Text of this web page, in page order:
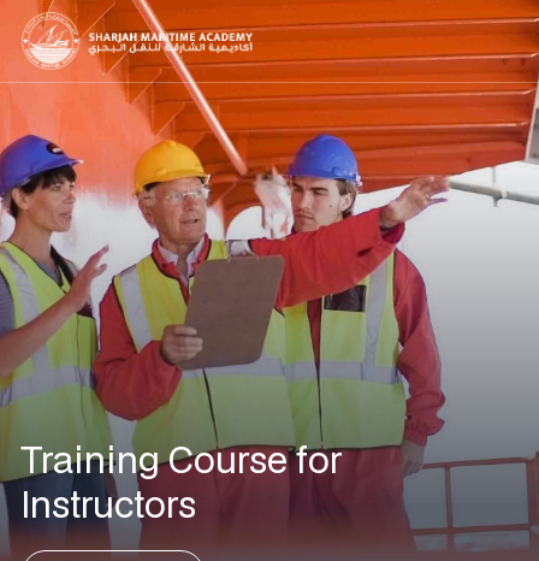
Training Course for
Instructors
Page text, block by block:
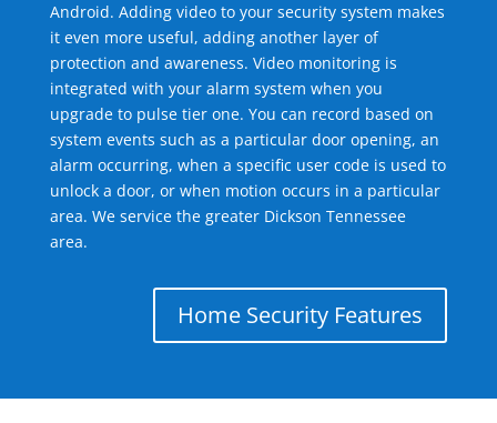
Android. Adding video to your security system makes
it even more useful, adding another layer of
protection and awareness. Video monitoring is
integrated with your alarm system when you
upgrade to pulse tier one. You can record based on
system events such as a particular door opening, an
alarm occurring, when a specific user code is used to
unlock a door, or when motion occurs in a particular
area. We service the greater Dickson Tennessee
area.
Home Security Features
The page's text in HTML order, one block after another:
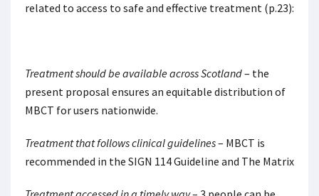
related to access to safe and effective treatment (p.23):
Treatment should be available across Scotland– the
present proposal ensures an equitable distribution of
MBCT for users nationwide.
Treatment that follows clinical guidelines– MBCT is
recommended in the SIGN 114 Guideline and The Matrix
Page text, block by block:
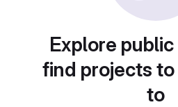
Explore
find projects
to
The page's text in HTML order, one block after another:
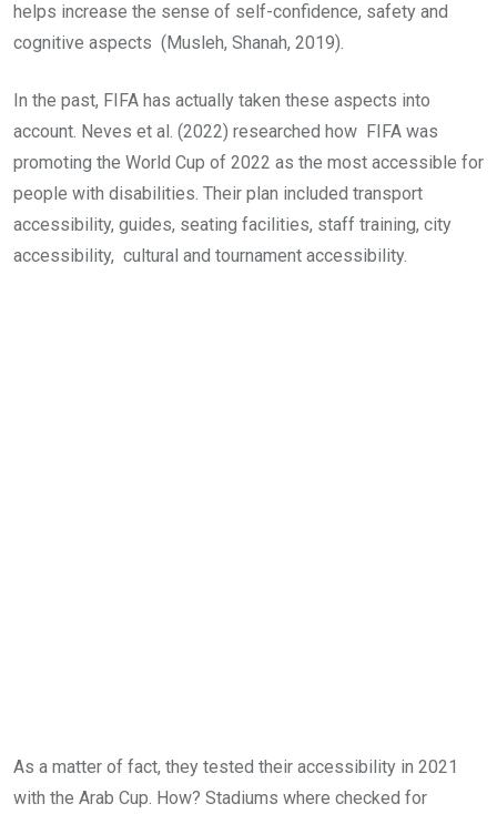
helps increase the sense of self-confidence, safety and
cognitive aspects (Musleh, Shanah, 2019).
In the past, FIFA has actually taken these aspects into
account. Neves et al. (2022) researched how FIFA was
promoting the World Cup of 2022 as the most accessible for
people with disabilities. Their plan included transport
accessibility, guides, seating facilities, staff training, city
accessibility, cultural and tournament accessibility.
As a matter of fact, they tested their accessibility in 2021
with the Arab Cup. How? Stadiums where checked for
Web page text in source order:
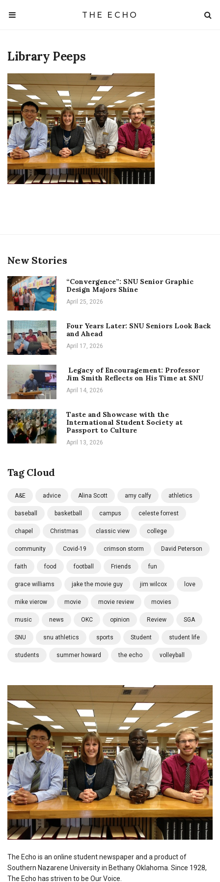
THE ECHO
Library Peeps
New Stories
“Convergence”: SNU Senior Graphic
Design Majors Shine
April 25, 2026
Four Years Later: SNU Seniors Look Back
and Ahead
April 17, 2026
Legacy of Encouragement: Professor
Jim Smith Reflects on His Time at SNU
April 14, 2026
Taste and Showcase with the
International Student Society at
Passport to Culture
April 13, 2026
Tag Cloud
A&E advice Alina Scott amy calfy athletics
baseball basketball campus celeste forrest
chapel Christmas classic view college
community Covid-19 crimson storm David Peterson
faith food football Friends fun
grace williams jake the movie guy jim wilcox love
mike vierow movie movie review movies
music news OKC opinion Review SGA
SNU snu athletics sports Student student life
students summer howard the echo volleyball
The Echo is an online student newspaper and a product of
Southern Nazarene University in Bethany Oklahoma. Since 1928,
The Echo has striven to be Our Voice.
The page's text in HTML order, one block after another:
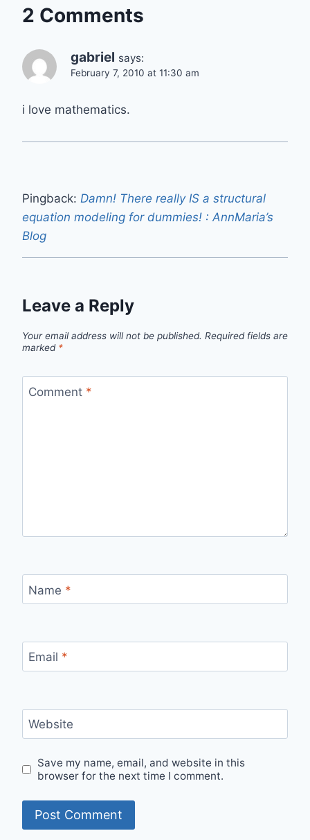
2 Comments
gabriel says:
February 7, 2010 at 11:30 am
i love mathematics.
Pingback: Damn! There really IS a structural
equation modeling for dummies! : AnnMaria’s
Blog
Leave a Reply
Your email address will not be published. Required fields are
marked *
Comment *
Name *
Email *
Website
Save my name, email, and website in this
browser for the next time I comment.
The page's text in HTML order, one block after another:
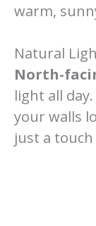
warm,
Natural
North-
light all
your walls
just a
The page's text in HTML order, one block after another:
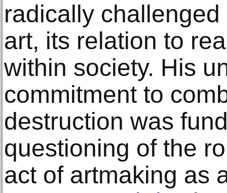
radically
art, its relation to
within society. His
commitment to
destruction was
questioning of the
act of artmaking as
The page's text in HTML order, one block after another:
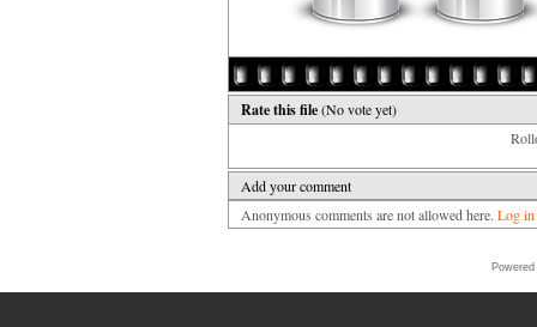
Rate this file(No vote yet)
Add your comment
Anonymous comments are not allowed here. Log in
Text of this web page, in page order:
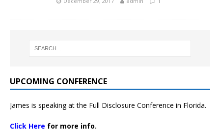
UPCOMING CONFERENCE
James is speaking at the Full Disclosure Conference in Florida.
Click Here for more info.
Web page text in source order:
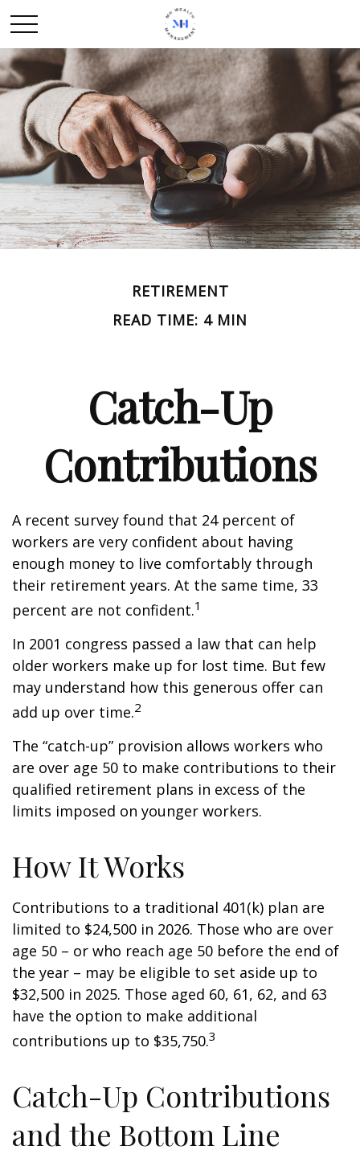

◇ ◇ ◇ ◇ ◇ ◇ ◇

| PROBLEM TO WORK ON |
When you copy the entries above, keep every word exactly and omit the images.

| TASK RESULT |
Text of this web page, in page order:
Training Course for
Instructors
Page text, block by block:
Android. Adding video to your security system makes
it even more useful, adding another layer of
protection and awareness. Video monitoring is
integrated with your alarm system when you
upgrade to pulse tier one. You can record based on
system events such as a particular door opening, an
alarm occurring, when a specific user code is used to
unlock a door, or when motion occurs in a particular
area. We service the greater Dickson Tennessee
area.
Home Security Features
The page's text in HTML order, one block after another:
related to access to safe and effective treatment (p.23):
Treatment should be available across Scotland– the
present proposal ensures an equitable distribution of
MBCT for users nationwide.
Treatment that follows clinical guidelines– MBCT is
recommended in the SIGN 114 Guideline and The Matrix
Page text, block by block:
Explore
find projects
to
The page's text in HTML order, one block after another:
helps increase the sense of self-confidence, safety and
cognitive aspects (Musleh, Shanah, 2019).
In the past, FIFA has actually taken these aspects into
account. Neves et al. (2022) researched how FIFA was
promoting the World Cup of 2022 as the most accessible for
people with disabilities. Their plan included transport
accessibility, guides, seating facilities, staff training, city
accessibility, cultural and tournament accessibility.
As a matter of fact, they tested their accessibility in 2021
with the Arab Cup. How? Stadiums where checked for
Web page text in source order:
THE ECHO
Library Peeps
New Stories
“Convergence”: SNU Senior Graphic
Design Majors Shine
April 25, 2026
Four Years Later: SNU Seniors Look Back
and Ahead
April 17, 2026
Legacy of Encouragement: Professor
Jim Smith Reflects on His Time at SNU
April 14, 2026
Taste and Showcase with the
International Student Society at
Passport to Culture
April 13, 2026
Tag Cloud
A&E advice Alina Scott amy calfy athletics
baseball basketball campus celeste forrest
chapel Christmas classic view college
community Covid-19 crimson storm David Peterson
faith food football Friends fun
grace williams jake the movie guy jim wilcox love
mike vierow movie movie review movies
music news OKC opinion Review SGA
SNU snu athletics sports Student student life
students summer howard the echo volleyball
The Echo is an online student newspaper and a product of
Southern Nazarene University in Bethany Oklahoma. Since 1928,
The Echo has striven to be Our Voice.
The page's text in HTML order, one block after another:
2 Comments
gabriel says:
February 7, 2010 at 11:30 am
i love mathematics.
Pingback: Damn! There really IS a structural
equation modeling for dummies! : AnnMaria’s
Blog
Leave a Reply
Your email address will not be published. Required fields are
marked *
Comment *
Name *
Email *
Website
Save my name, email, and website in this
browser for the next time I comment.
The page's text in HTML order, one block after another:
warm,
Natural
North-
light all
your walls
just a
The page's text in HTML order, one block after another:
radically
art, its relation to
within society. His
commitment to
destruction was
questioning of the
act of artmaking as
The page's text in HTML order, one block after another:
Rate this file(No vote yet)
Add your comment
Anonymous comments are not allowed here. Log in
Text of this web page, in page order:
UPCOMING CONFERENCE
James is speaking at the Full Disclosure Conference in Florida.
Click Here for more info.
Web page text in source order:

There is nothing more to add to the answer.